The World Wide Web (or simply Web) started as a tiny collection of several dozen web sites about 20 years ago. Since then, the number of Web pages grew tremendously and became quite segregated. There is a well-lit part of it, a surface Web, which is indexed by search engines, and there is a so-called deep-web, which is studied only slightly better than the outer deep space.
How many pages are on the surface? According to some of the measurements, there are several dozens of billions pages indexed. Were all of these pages created by humans manually? It is possible, but I doubt it. There are about 100 million books written by humans. Let us assume that a book has 100 pages each of which is published as a separate HTML page. This would give us only 10 billion pages. I think that during the 20 years of the existence of the Web, the number of manually created pages could have hardly surpassed this threshold. Consequently, it is not unreasonable to assume that most of the Web pages were automatically generated, e.g., for spamming purposes (two common generation approaches are: scrapping/mirroring contents from other web sites and generating gibberish text algorithmically).
Ok, but what is the size of the deep web? Six years ago, Google announced it knew about a trillion of Web pages. Assuming that the Web doubles each year, the size of the deep Web should be in the dozens of trillions of pages right now. This is supported by a more recent Google announcement: There are at least 60 trillion pages lurking in the depths of the Web!

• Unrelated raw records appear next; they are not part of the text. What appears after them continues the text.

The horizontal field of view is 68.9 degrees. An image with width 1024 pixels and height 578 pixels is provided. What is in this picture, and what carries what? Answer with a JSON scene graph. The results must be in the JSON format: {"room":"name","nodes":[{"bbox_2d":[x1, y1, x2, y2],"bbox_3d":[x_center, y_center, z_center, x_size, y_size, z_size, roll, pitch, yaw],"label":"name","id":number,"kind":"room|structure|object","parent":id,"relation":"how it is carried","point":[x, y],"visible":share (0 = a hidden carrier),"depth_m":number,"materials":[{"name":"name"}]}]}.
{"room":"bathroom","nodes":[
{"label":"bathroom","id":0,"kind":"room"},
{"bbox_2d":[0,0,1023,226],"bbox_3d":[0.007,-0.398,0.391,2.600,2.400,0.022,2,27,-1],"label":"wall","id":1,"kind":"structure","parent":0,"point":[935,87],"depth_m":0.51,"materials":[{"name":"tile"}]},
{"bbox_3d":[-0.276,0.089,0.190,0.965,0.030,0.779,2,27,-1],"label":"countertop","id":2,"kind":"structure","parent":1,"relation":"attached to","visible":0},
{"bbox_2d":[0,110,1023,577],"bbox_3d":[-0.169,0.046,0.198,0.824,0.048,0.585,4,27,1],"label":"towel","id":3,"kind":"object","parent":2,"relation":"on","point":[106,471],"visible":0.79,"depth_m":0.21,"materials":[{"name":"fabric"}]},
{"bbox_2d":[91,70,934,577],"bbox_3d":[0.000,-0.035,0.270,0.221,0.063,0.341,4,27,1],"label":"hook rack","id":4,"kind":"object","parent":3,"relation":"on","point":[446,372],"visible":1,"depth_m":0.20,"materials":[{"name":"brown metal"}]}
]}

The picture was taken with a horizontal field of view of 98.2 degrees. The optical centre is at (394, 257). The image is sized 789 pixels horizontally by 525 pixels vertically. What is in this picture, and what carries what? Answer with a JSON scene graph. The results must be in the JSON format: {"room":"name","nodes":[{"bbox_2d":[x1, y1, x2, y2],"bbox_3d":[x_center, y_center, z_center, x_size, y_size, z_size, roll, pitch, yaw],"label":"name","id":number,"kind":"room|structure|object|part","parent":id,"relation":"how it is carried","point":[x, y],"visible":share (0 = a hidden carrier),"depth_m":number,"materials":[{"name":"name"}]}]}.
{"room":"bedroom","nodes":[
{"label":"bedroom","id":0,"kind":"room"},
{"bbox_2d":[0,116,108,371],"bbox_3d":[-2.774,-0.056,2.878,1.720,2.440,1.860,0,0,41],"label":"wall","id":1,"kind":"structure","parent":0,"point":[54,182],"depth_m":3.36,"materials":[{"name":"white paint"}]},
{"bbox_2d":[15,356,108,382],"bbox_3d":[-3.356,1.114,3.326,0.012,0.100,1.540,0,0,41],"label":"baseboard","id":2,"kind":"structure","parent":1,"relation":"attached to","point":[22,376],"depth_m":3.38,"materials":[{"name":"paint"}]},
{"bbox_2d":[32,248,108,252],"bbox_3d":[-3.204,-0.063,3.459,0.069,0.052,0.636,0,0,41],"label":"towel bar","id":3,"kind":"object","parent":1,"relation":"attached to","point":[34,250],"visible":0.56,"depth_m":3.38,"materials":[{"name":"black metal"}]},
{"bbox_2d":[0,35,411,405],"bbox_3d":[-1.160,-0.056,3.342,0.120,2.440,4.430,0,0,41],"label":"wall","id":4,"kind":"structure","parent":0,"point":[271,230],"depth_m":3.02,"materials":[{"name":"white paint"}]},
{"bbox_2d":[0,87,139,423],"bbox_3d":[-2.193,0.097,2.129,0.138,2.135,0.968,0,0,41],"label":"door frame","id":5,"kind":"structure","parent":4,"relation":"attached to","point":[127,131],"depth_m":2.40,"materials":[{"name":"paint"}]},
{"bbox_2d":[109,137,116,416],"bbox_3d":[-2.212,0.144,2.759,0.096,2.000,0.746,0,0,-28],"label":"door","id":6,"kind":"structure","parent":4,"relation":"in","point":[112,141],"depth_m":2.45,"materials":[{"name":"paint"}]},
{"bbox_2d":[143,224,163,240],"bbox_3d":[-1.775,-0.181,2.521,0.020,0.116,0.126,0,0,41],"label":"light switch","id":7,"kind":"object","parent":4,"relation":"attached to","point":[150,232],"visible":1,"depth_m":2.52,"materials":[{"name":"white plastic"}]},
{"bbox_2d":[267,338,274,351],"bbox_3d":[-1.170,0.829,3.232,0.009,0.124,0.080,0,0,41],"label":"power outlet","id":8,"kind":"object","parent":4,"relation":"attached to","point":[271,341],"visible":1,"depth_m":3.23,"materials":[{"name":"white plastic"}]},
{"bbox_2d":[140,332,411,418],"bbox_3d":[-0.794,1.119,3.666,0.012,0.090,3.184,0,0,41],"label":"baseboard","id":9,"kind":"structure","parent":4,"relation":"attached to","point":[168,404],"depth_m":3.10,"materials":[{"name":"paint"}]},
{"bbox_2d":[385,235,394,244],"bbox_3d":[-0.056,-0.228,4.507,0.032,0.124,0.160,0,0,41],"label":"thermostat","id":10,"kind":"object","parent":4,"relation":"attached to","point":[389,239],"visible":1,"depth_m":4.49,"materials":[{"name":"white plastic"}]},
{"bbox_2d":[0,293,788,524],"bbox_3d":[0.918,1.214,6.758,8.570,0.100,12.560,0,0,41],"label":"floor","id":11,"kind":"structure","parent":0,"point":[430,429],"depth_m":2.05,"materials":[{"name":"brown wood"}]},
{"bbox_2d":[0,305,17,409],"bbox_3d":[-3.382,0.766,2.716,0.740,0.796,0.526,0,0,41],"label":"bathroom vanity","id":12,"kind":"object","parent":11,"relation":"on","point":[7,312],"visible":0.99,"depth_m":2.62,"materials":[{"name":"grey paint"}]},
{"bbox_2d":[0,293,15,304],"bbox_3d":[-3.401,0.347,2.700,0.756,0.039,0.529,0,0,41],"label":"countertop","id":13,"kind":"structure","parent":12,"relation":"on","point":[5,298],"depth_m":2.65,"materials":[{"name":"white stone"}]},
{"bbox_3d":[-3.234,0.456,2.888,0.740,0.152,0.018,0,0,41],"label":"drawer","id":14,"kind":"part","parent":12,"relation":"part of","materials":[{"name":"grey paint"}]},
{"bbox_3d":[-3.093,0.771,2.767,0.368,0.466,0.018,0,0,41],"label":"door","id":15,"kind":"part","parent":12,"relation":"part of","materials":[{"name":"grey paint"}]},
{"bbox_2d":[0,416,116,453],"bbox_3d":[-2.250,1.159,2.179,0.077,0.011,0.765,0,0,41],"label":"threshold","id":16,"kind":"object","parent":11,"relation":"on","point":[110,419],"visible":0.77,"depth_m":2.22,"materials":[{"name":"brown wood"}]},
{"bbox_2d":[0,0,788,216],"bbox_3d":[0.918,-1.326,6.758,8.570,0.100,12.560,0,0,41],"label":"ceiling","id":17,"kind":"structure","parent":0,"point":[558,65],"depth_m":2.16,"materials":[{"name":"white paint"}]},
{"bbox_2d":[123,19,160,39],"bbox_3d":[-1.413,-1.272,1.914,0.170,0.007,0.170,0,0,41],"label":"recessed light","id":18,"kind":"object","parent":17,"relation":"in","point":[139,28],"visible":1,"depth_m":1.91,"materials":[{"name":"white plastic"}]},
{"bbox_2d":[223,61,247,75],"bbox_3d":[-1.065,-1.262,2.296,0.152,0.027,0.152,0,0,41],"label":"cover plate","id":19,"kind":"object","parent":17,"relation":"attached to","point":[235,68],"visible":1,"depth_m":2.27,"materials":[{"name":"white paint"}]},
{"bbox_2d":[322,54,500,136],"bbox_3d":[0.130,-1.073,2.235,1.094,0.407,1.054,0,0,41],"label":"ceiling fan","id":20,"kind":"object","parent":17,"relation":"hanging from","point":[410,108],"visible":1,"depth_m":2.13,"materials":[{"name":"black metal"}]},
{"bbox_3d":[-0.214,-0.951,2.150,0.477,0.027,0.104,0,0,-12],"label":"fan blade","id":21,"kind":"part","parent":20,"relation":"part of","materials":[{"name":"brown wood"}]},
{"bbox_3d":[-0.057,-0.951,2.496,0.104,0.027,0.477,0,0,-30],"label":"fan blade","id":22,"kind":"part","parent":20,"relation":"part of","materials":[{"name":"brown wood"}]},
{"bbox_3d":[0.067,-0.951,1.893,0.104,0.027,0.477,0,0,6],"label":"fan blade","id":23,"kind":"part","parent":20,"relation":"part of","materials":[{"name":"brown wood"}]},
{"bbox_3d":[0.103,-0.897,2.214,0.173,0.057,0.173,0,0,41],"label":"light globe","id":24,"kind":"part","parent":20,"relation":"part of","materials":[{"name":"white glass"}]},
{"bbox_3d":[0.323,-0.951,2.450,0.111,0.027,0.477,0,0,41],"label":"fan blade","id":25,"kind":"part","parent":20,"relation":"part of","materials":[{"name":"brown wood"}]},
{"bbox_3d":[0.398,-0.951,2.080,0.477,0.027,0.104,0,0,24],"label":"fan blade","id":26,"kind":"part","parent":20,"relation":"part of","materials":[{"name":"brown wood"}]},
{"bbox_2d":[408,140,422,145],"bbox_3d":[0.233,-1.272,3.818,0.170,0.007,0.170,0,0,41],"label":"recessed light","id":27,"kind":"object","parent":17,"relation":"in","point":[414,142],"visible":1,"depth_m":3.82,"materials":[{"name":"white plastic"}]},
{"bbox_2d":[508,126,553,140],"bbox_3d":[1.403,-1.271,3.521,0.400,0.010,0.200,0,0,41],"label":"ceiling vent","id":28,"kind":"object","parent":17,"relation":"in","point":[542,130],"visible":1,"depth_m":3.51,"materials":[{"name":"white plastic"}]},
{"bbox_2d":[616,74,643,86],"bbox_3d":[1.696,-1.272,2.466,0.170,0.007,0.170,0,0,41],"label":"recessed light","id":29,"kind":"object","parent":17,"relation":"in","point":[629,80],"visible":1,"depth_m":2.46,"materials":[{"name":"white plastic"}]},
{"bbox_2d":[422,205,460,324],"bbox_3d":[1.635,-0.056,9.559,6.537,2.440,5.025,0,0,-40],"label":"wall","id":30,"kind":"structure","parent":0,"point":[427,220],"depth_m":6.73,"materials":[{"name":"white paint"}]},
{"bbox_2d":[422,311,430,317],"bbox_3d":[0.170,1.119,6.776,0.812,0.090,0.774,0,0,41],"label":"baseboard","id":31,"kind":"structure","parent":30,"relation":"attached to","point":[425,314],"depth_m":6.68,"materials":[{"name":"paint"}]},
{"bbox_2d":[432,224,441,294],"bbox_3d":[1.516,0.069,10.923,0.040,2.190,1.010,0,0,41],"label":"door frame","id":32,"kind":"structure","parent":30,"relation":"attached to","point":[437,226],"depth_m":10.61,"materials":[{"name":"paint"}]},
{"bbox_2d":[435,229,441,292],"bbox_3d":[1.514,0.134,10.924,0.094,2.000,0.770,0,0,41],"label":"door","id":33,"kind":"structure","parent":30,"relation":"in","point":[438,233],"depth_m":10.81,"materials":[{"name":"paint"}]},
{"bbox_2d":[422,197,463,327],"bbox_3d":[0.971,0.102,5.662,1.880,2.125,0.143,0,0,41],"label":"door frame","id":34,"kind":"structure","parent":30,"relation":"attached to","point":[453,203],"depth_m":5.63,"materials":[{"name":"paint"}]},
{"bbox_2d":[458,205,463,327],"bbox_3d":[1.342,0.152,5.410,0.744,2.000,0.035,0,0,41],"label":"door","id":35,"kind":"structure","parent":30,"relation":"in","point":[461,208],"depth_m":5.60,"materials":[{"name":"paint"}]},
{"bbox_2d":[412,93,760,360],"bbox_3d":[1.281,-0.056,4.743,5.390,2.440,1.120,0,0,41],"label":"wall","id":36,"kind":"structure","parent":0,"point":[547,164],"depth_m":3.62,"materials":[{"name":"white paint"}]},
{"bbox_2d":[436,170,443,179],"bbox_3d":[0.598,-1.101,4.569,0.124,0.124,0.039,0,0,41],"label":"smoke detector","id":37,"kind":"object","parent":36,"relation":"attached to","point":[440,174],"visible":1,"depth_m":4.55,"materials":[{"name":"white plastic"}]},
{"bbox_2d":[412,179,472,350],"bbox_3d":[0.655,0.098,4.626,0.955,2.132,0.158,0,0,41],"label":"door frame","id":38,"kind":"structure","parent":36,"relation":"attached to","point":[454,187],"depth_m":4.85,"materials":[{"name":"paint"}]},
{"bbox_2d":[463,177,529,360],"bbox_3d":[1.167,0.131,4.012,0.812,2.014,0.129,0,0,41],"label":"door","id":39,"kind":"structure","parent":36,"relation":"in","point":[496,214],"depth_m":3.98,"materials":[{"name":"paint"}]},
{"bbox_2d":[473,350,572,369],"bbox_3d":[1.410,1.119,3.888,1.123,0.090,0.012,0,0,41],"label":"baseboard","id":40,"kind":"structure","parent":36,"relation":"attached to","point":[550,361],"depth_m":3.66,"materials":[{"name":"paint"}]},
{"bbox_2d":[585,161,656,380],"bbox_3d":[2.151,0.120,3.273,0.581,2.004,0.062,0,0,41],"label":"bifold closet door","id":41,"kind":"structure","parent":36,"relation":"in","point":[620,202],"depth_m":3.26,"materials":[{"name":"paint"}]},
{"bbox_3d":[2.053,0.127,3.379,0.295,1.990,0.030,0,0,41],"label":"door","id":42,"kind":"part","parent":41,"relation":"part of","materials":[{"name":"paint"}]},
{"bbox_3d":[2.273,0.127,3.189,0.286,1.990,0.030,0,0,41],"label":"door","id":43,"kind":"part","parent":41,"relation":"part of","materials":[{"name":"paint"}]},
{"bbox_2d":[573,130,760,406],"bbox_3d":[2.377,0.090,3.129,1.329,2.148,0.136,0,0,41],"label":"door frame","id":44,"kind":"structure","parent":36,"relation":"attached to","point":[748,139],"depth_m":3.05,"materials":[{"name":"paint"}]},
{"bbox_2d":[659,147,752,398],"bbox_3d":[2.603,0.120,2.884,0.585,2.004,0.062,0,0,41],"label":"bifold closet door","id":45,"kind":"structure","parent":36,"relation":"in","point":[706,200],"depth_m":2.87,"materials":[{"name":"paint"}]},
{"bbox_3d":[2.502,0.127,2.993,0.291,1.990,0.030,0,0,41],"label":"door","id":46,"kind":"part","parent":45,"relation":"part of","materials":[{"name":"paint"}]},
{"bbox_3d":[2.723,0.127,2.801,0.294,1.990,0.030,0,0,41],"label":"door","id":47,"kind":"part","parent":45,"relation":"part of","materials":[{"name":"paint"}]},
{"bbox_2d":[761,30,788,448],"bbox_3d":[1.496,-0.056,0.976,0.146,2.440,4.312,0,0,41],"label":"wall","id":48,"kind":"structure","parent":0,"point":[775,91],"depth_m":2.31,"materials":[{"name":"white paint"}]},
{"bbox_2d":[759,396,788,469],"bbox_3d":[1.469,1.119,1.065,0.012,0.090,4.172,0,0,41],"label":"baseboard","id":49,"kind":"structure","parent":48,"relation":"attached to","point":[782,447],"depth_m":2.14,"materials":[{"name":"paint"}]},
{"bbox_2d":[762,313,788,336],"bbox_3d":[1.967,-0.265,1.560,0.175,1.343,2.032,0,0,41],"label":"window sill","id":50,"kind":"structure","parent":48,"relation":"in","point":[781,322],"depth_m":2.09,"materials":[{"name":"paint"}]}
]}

What constitutes this massive dataset? There are allegations that the Deep Web is used for all kind of illegal activities. Well, there is definitely some illegal activity going on there, but I seriously doubt that humans could have manually created even a tiny fraction of the Deep Web directly. To make this possible, everybody would have to create about 10 thousand Web pages. This would be a tremendous enterprise even if each Web page were just a short status update on Facebook or Twitter. Anyways, most people write status updates probably once a year and not everybody is connected to the Web either.
Therefore, I conclude that the Deep Web should be mostly trash generated by (supposedly) spamming software. Any other thoughts regarding the origin of so many Web pages?